[Opening Data shown section]

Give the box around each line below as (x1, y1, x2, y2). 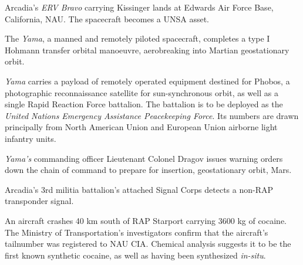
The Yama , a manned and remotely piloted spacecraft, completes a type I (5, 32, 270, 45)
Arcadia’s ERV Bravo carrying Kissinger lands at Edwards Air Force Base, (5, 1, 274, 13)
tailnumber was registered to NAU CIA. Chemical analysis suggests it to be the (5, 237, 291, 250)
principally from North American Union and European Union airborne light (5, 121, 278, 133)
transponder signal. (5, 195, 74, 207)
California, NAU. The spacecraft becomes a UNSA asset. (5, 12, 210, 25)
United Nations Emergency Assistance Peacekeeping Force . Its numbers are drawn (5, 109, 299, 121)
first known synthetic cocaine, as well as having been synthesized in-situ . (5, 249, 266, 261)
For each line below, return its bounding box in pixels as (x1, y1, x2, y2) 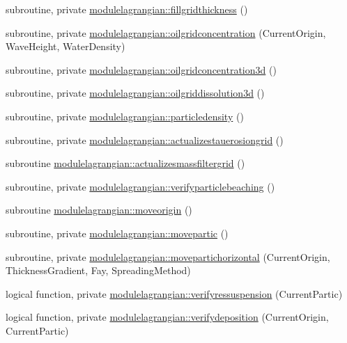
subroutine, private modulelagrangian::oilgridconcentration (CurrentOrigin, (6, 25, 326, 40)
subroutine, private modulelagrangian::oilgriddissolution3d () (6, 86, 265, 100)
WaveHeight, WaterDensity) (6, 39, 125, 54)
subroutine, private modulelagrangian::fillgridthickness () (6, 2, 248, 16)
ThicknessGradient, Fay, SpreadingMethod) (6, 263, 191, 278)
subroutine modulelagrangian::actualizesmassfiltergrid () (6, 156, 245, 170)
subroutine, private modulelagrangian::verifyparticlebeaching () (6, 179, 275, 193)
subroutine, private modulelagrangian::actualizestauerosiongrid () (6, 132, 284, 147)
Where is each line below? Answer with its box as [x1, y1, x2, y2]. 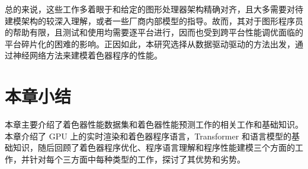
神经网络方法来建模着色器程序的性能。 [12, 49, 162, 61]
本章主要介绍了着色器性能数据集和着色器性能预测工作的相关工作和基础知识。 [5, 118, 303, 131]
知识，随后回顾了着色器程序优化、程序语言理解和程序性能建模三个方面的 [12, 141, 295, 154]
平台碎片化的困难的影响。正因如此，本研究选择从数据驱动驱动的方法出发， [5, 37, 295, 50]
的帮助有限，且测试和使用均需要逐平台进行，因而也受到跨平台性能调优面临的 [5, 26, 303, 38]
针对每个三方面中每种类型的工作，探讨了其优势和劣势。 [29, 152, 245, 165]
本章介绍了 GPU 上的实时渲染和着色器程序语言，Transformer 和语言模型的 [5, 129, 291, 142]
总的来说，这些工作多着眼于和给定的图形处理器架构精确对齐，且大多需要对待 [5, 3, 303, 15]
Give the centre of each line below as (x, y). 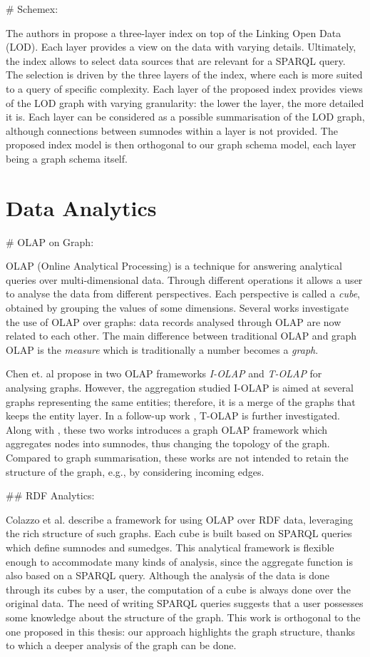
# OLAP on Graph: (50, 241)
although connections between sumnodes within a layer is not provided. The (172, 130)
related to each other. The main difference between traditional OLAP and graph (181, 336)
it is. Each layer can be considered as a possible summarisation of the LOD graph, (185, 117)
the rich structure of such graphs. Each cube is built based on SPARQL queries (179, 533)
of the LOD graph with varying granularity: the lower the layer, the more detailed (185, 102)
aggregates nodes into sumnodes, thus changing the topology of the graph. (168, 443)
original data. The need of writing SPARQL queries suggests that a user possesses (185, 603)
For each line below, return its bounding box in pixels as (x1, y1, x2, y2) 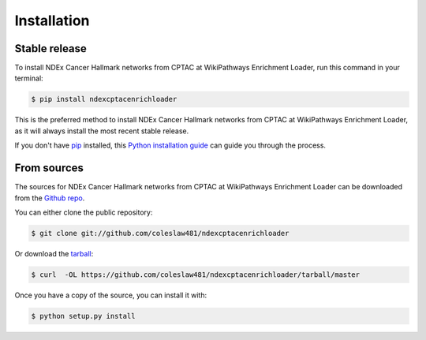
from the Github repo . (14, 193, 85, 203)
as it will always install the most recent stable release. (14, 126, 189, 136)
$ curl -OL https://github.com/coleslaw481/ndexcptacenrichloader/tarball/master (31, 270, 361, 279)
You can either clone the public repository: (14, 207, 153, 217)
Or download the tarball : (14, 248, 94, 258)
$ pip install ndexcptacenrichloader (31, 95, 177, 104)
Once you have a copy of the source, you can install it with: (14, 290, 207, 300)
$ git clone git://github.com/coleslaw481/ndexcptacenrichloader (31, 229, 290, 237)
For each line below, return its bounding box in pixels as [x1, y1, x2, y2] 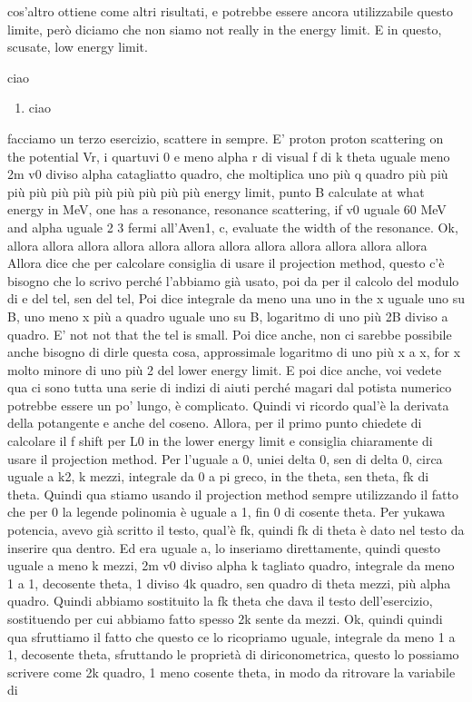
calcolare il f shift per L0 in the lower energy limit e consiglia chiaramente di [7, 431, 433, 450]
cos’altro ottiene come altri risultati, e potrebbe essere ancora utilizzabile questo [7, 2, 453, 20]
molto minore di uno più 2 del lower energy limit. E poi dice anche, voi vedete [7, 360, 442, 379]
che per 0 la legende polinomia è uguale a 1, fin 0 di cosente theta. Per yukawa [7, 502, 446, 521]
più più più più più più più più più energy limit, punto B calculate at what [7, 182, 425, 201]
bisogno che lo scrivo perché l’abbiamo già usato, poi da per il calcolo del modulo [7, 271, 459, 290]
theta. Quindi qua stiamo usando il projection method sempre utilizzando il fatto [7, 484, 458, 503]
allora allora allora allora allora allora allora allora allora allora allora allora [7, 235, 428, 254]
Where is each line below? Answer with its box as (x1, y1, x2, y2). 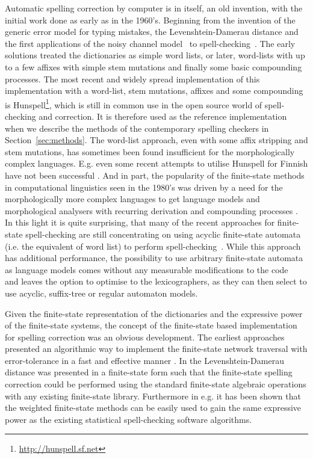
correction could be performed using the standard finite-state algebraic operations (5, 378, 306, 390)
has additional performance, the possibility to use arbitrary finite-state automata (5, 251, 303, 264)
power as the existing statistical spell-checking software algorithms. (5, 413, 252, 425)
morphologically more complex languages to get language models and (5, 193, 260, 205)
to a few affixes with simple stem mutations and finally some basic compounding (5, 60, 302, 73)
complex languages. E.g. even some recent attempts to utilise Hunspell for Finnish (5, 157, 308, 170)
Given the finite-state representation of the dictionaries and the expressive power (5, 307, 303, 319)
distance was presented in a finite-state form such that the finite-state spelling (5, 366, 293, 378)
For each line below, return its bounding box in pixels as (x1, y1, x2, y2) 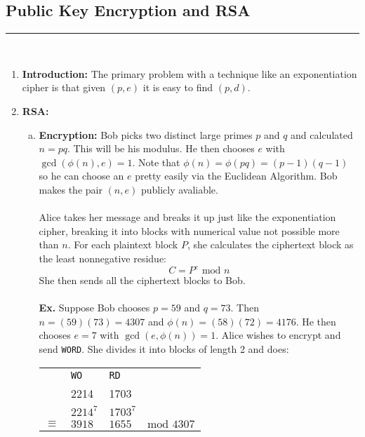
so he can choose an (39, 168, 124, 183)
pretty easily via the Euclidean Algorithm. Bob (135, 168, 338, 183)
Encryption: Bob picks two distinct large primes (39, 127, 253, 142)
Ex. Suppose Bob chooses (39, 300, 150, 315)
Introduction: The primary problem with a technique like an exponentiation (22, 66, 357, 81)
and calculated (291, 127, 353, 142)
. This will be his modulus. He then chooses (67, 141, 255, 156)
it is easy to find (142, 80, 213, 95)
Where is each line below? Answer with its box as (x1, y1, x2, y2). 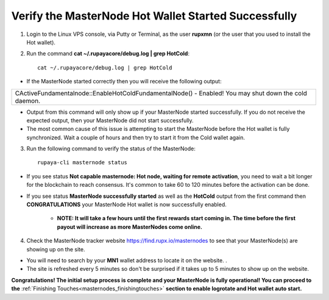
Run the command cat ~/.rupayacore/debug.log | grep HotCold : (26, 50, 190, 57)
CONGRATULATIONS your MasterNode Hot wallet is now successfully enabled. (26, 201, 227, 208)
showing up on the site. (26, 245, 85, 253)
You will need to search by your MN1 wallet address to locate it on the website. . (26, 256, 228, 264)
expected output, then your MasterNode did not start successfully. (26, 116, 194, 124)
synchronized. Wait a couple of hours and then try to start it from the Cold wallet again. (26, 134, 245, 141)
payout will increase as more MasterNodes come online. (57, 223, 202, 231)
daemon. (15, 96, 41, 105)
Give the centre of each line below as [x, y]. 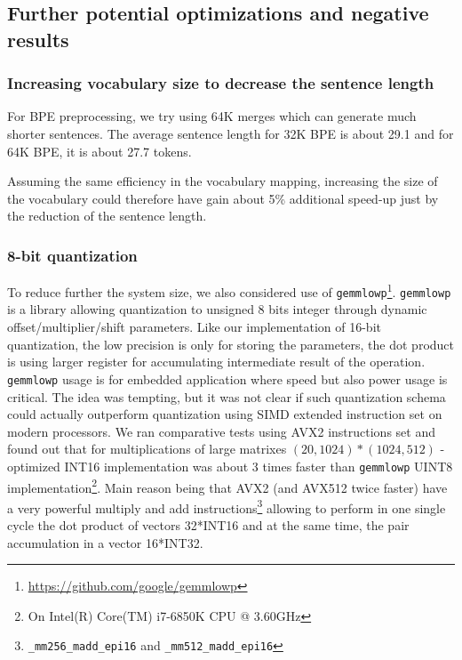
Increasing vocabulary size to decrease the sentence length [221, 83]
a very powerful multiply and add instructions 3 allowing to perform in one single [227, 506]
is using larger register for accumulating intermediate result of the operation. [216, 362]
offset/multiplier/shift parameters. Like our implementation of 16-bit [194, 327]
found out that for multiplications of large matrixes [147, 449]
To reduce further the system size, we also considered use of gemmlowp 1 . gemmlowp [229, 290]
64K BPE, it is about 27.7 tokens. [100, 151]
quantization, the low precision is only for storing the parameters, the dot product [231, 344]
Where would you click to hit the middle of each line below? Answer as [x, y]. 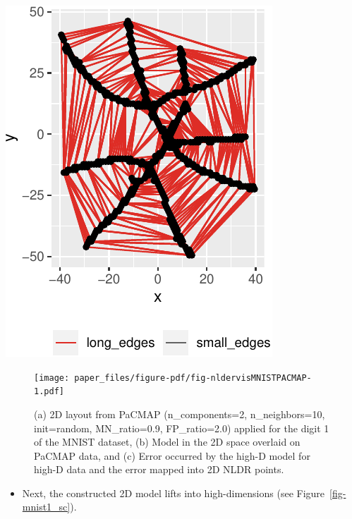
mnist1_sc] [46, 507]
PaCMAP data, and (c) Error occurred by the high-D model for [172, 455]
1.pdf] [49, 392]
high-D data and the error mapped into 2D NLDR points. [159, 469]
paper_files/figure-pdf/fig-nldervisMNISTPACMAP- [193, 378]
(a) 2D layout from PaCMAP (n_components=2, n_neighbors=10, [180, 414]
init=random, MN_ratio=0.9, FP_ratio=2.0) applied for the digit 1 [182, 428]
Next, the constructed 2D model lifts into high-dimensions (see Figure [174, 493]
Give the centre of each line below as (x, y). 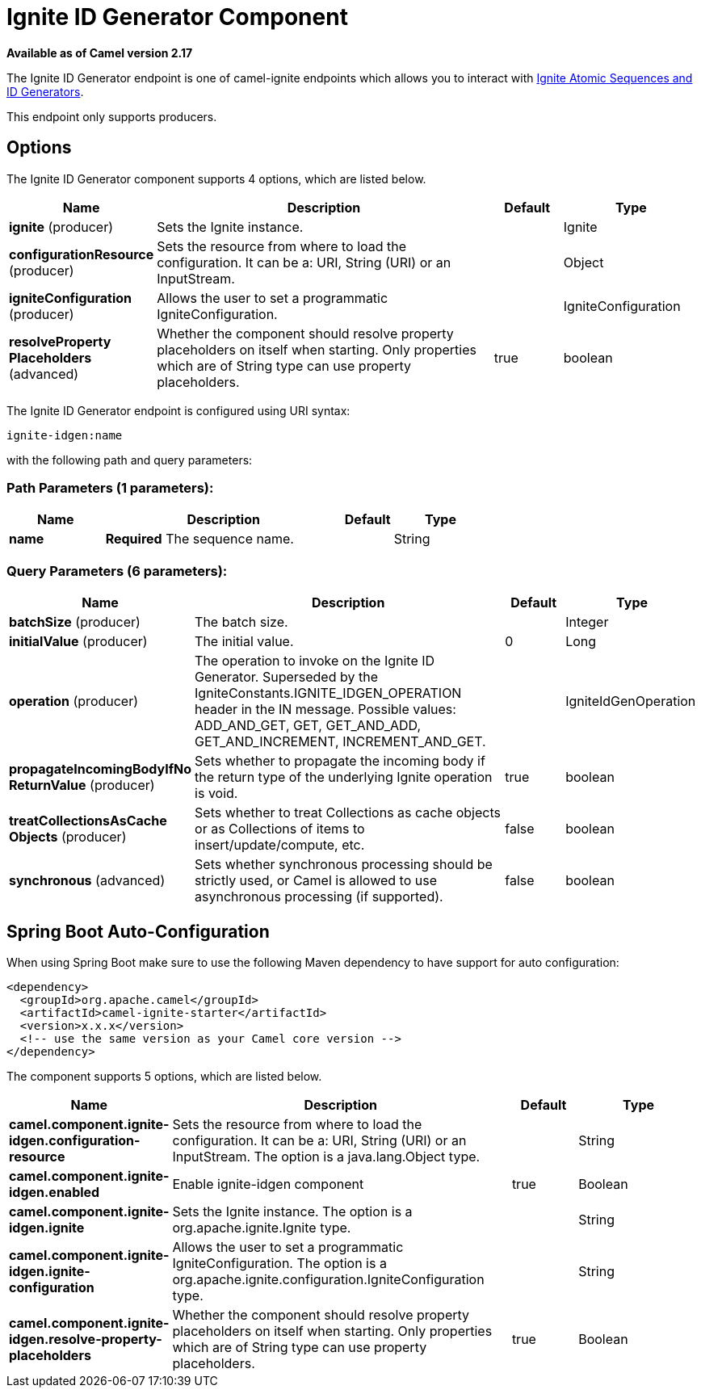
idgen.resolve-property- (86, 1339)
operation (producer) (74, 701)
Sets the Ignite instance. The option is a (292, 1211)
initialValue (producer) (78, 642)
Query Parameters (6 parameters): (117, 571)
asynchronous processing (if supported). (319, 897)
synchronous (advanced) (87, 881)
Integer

[Closing Data shown section]

- _Task objective_: Above are the lines; repeat exactly the ones from the line containing "power as the" down to the line containing "complex languages. E.g.", both inclusive.

- _Response below_:
power as the existing statistical spell-checking software algorithms. (5, 413, 252, 425)
morphologically more complex languages to get language models and (5, 193, 260, 205)
to a few affixes with simple stem mutations and finally some basic compounding (5, 60, 302, 73)
complex languages. E.g. even some recent attempts to utilise Hunspell for Finnish (5, 157, 308, 170)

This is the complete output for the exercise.